Alors que la violence manifeste la faiblesse de celui qui ne parvient à obtenir l’assentiment de l’autre et qui ne peut que le détruire, l’amour qui unit deux libertés en serait l’antidote. Dans une société qui produit de la violence en imposant à chacun de ne pas réfréner ses désirs et en n’apprenant pas à accepter la résistance de l’autre, l’amour serait une valeur refuge. Mais, n’y a-t-il pas aussi dans l’amour le désir de consommer l’autre ? L’amour n’est-il pas carnivore ?

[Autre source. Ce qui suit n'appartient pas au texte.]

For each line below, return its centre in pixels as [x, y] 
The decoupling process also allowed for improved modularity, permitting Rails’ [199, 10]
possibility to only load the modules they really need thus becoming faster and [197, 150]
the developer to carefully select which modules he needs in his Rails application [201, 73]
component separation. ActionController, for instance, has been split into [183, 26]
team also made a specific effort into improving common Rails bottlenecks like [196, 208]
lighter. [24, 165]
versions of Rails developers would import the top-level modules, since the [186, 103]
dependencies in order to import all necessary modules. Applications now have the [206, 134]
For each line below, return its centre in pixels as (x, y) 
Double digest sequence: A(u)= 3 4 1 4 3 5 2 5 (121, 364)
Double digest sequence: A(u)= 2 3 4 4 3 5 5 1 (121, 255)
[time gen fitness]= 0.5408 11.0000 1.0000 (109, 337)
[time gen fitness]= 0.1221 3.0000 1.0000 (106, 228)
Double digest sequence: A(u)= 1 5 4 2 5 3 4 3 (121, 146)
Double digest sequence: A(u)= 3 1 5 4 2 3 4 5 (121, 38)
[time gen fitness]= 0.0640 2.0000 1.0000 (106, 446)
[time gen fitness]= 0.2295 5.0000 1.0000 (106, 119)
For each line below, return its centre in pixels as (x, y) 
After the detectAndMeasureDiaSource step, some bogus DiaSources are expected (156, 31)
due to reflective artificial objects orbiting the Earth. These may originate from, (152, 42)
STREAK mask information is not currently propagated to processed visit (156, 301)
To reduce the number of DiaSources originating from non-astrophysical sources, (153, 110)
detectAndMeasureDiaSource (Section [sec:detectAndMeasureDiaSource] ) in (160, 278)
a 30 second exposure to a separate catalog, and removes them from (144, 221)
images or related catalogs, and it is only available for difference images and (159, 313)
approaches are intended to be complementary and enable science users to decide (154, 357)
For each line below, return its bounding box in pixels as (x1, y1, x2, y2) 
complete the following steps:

Seconde méditation : L’amour carnivore

Si aimer est rechercher une autre partie de soi comme le laisse entendre le mythe d’Aristophane, il n’y a peut-être pas si loin de l’amour à la violence. Ils seraient tous deux négation de l’autre. L’amoureux fusionnel détruirait l’autre en cherchant à se l’incorporer. L’amour est donc, comme la violence, voué à l’échec. À trop vouloir posséder l’autre, on finit par nier son altérité et donc par détruire ce que l’on veut avoir. Mais c’est aussi vouloir son propre anéantissement. Aimer, c’est désirer « manger » l’autre et être « mangé » par lui, mais c’est toujours échouer car l’altérité de l’autre subsiste.

Une autre forme d’amour est-elle possible ?

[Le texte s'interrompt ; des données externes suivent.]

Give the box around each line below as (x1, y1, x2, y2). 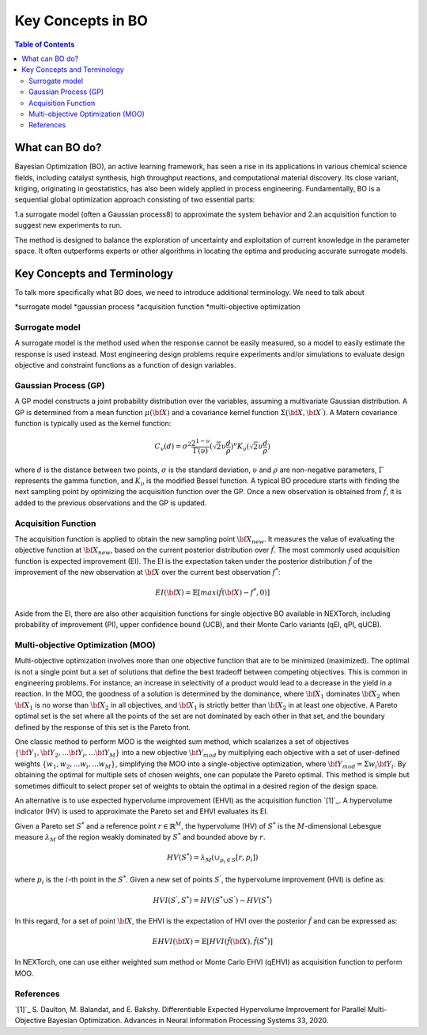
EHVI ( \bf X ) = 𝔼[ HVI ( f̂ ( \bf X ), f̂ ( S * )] (152, 935, 273, 946)
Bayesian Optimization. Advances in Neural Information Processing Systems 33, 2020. (47, 1016, 329, 1026)
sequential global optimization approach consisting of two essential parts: (14, 195, 255, 205)
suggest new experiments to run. (14, 221, 123, 230)
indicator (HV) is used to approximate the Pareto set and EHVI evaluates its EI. (14, 806, 269, 816)
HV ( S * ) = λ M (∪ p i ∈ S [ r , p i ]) (166, 852, 259, 865)
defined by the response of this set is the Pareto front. (14, 722, 191, 731)
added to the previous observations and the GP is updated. (14, 498, 207, 508)
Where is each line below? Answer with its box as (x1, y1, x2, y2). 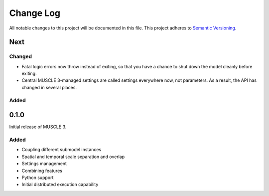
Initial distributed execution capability (21, 182, 99, 188)
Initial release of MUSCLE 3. (9, 124, 67, 130)
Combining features (21, 168, 62, 174)
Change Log (9, 7, 61, 18)
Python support (21, 175, 54, 181)
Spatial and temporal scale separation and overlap (21, 154, 125, 160)
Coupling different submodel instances (21, 147, 102, 153)
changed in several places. (21, 84, 77, 90)
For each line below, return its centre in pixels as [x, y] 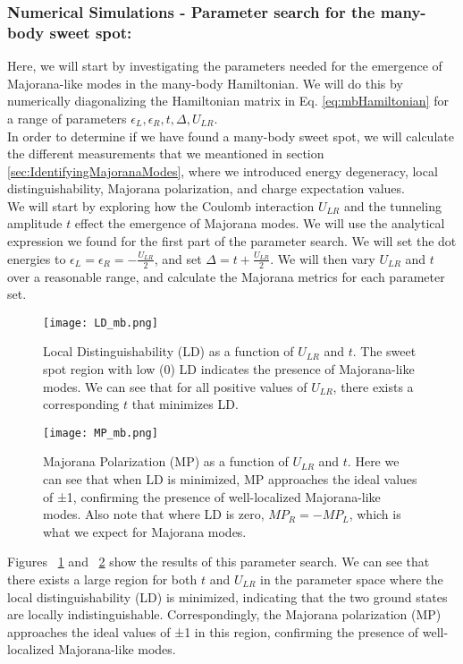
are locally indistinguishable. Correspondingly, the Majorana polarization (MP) [224, 614]
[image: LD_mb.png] [101, 323]
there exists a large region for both [102, 579]
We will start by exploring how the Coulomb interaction [161, 205]
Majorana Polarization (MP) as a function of [166, 461]
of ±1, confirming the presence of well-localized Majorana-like [212, 496]
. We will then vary [323, 258]
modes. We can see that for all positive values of [175, 386]
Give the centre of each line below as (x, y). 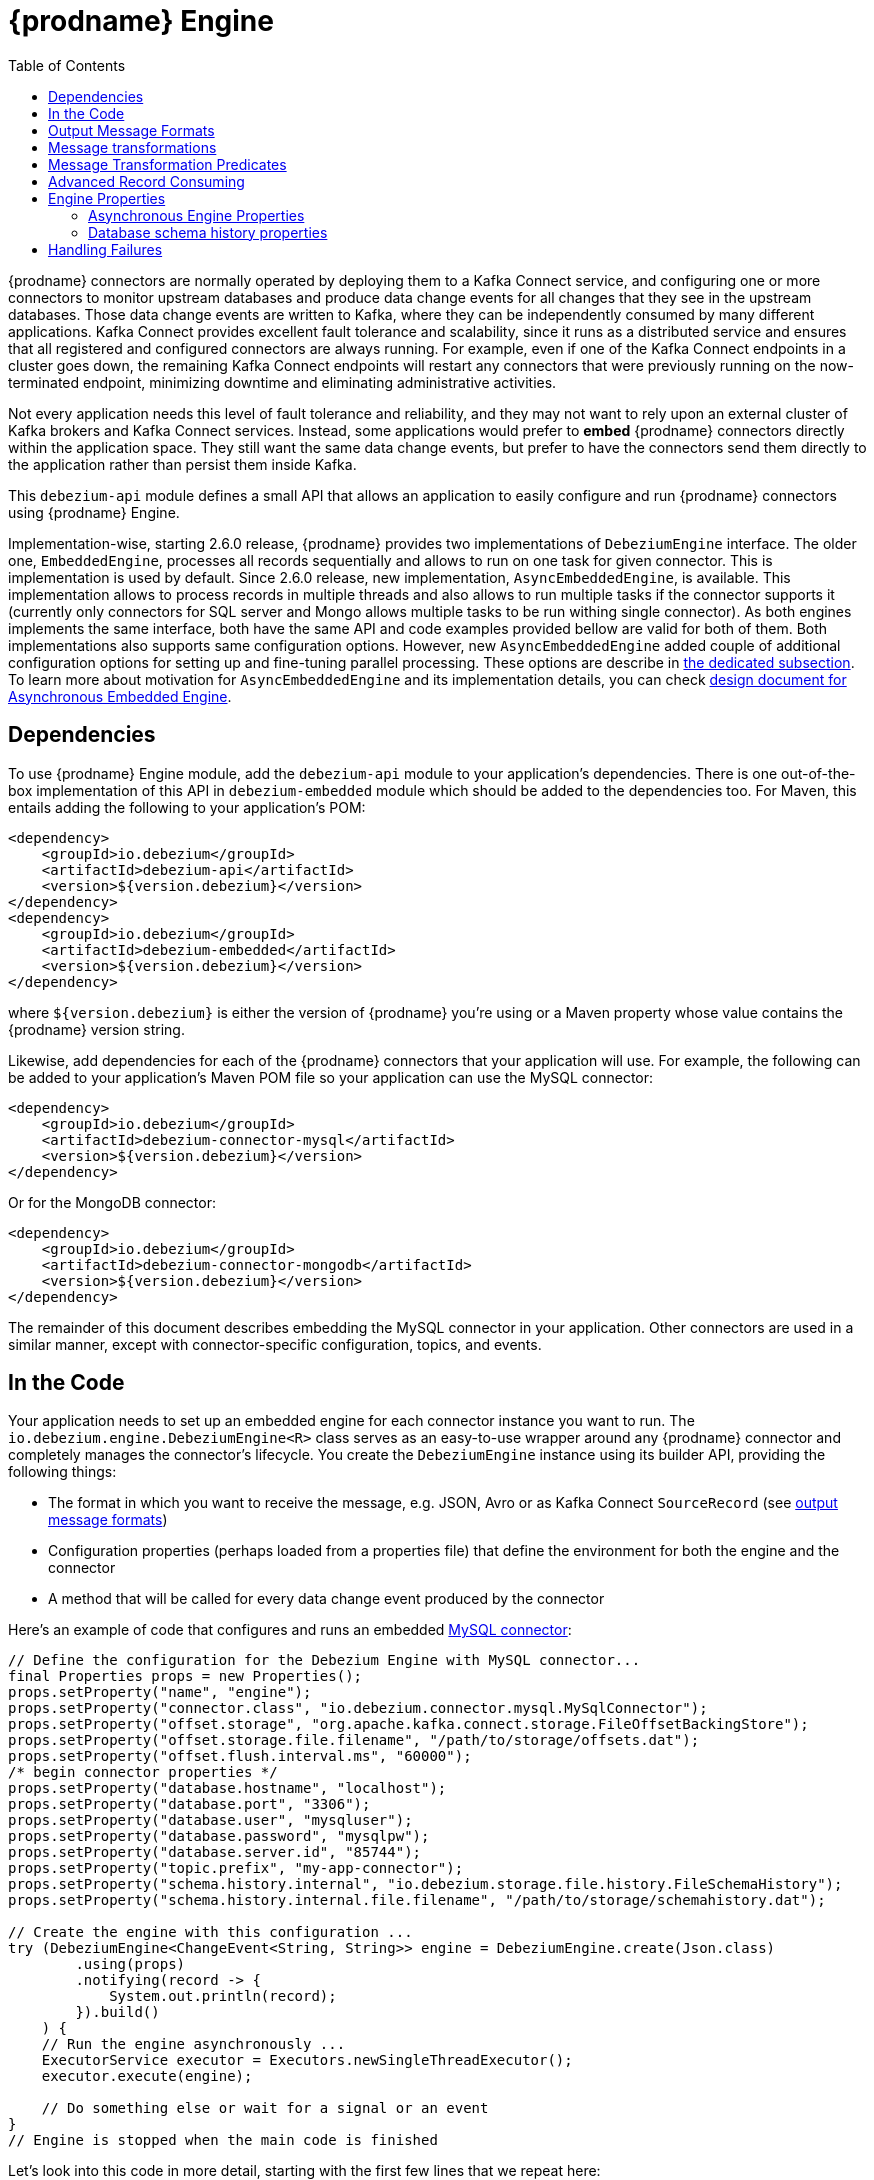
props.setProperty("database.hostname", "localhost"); (227, 1788)
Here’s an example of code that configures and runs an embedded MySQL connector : (290, 1630)
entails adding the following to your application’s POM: (187, 807)
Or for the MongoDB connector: (112, 1202)
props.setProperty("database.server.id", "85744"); (215, 1852)
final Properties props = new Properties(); (185, 1676)
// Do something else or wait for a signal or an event (265, 2108)
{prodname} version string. (96, 1029)

Troisième méditation : La passion dévorante

La passion amoureuse n’est-elle pas la solution ? Mais la passion en tant qu’elle est désir d’un inaccessible absolu ne se satisfait que de ce que produit l’imagination. C’est donc encore soi que l’on aime dans la passion amoureuse. L’autre y est nié parce que réduit à cet absolu que produit l’imagination. Exclusive et possessive, la passion est dévorante tant pour soi que pour l’autre. Comment s’en libérer ? Faut-il, à l’instar de Lucrèce, recommander la débauche pour s’en affranchir ? Mais une telle sexualité n’est-elle pas encore plus décevante et ne consiste-t-elle pas à consommer l’autre réduit à l’état de pur objet ?

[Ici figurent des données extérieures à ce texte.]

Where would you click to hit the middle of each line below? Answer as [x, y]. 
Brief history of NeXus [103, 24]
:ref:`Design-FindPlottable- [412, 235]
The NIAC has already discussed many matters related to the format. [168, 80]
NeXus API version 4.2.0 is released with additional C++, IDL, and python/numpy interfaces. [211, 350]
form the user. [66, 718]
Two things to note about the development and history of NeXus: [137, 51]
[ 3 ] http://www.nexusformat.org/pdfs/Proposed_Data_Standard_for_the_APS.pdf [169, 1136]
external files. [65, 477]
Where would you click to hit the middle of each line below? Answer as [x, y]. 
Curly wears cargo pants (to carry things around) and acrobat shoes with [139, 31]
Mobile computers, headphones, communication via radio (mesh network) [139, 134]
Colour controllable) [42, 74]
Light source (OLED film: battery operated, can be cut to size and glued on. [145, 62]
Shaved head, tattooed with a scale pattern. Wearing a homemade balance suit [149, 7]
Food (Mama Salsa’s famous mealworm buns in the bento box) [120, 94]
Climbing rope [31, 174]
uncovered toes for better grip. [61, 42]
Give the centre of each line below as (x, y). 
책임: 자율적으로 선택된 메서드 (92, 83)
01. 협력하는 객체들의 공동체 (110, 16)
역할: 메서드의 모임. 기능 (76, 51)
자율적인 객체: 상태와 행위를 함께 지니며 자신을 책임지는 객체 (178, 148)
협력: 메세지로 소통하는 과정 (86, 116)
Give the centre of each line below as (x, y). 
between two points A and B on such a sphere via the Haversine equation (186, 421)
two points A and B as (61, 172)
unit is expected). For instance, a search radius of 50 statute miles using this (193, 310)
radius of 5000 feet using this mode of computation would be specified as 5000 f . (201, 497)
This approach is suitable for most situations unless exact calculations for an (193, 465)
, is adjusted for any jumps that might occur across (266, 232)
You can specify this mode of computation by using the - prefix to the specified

Quatrième méditation : La sexualité morbide

Si la sexualité est pour Lucrèce un remède, elle est pour Sade une voie de salut, elle est jouissance, alors que l’amour n’est que souffrance. Cependant n’y a-t-il pas contradiction à vouloir ainsi jouir d’une vie que l’on méprise en réduisant celle de l’autre à une simple source de plaisir. N’est-elle pas inconséquente l’attitude de l’hédoniste qui prétend jouir par amour de la vie d’une sexualité qu’il veut nécessairement inféconde ? Peut-on aimer la vie et refuser de la donner ? Les corps ne sont plus alors que l’objet d’un contrat dans lequel chacun s’engage à faire de son corps un objet de jouissance pour l’autre. La sexualité sans amour se réduit alors à un plaisir solitaire qui nie l’autre pour en faire le moyen de sa jouissance.

À l’issue de ces quatre méditations, l’amour et la consommation ne semblent plus si éloignés. Peut-on encore espérer un amour échappant à cette logique ?

Cinquième méditation : La saveur du mystère

Si la fusion est impossible, l’amour ne l’est pas pour autant. C’est même cette impossibilité qui le rend possible. Parce que nous sommes solitaires et séparés, nous sommes capables d’aimer vraiment. La conscience en tant que distanciation fait naître mon identité dans et par la découverte de l’altérité qui s’enracine dans une réflexivité dont l’origine provient du contact physique avec l’autre, qui me fait touchant et touché. Elle me fait tout autant autre pour les autres que pour moi-même. Je découvre ainsi que toute conscience est close sur elle-même. L’autre est par conséquent pour moi un mystère ; je ne puis donc le connaître, l’assimiler, le « manger ». Je ne puis donc me rapprocher de l’autre qu’en aimant ce mystère. Aimer vraiment, c’est le contraire de se nourrir, aimer n’est pas consommer. Aimer l’autre, c’est vouloir qu’il soit ce qu’il est, hors de moi.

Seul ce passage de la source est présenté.